Ordered that the order is reversed, with costs, and that branch of the petitioner Statewide Insurance Company's petition which sought a stay of arbitration is granted.
For an insurer to disclaim its liability to its insured on the ground of lack of cooperation, the insurer must demonstrate (1) that it acted diligently in seeking to bring about the insured's cooperation, (2) that the efforts employed by the insurer were reasonably calculated to obtain the insured's cooperation, and (3) that the attitude of the insured, after his cooperation was sought, was one of willful and avowed obstruction (see, Thrasher v. United States Liab. Ins. Co., 19 N.Y.2d 159, 168-169). Even assuming that the hearsay testimony adduced at the trial by witnesses Mauro and Kunstler was admissible to demonstrate diligence, Allstate has failed to establish a right to disclaim.

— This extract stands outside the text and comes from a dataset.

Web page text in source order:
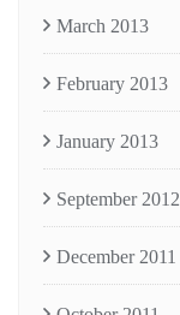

The record reveals that there was insufficient proof of all three Thrasher prongs. Allstate Insurance Company failed to establish that it was sufficiently diligent (see, Alexander v Stone, 45 A.D.2d 216; Wallace v. Universal Ins. Co., 18 A.D.2d 121, affd 13 N.Y.2d 978), or that its efforts were reasonably calculated to obtain its insured's cooperation (see, Coleman v National Grange Mut. Ins. Co., 28 A.D.2d 1073, 1074, affd 23 N.Y.2d 836; National Grange Mut. Ins. Co. v. Lococo, 20 A.D.2d 785, affd 16 N.Y.2d 585). Further, the nonaction of the insured, which is the only factual basis in this case, cannot in this instance be escalated into a finding of "`willful and avowed obstruction'" (Thrasher v. United States Liab. Ins. Co., supra, at p 168; Matter of Empire Mut. Ins. Co. [Stroud — Boston Old Colony Ins. Co.], 36 N.Y.2d 719, 721-722).
In view of our resolution of the disclaimer issue, there is no need to reach the other contentions of the petitioner. Mangano, J.P., Bracken, Kunzeman and Spatt, JJ., concur.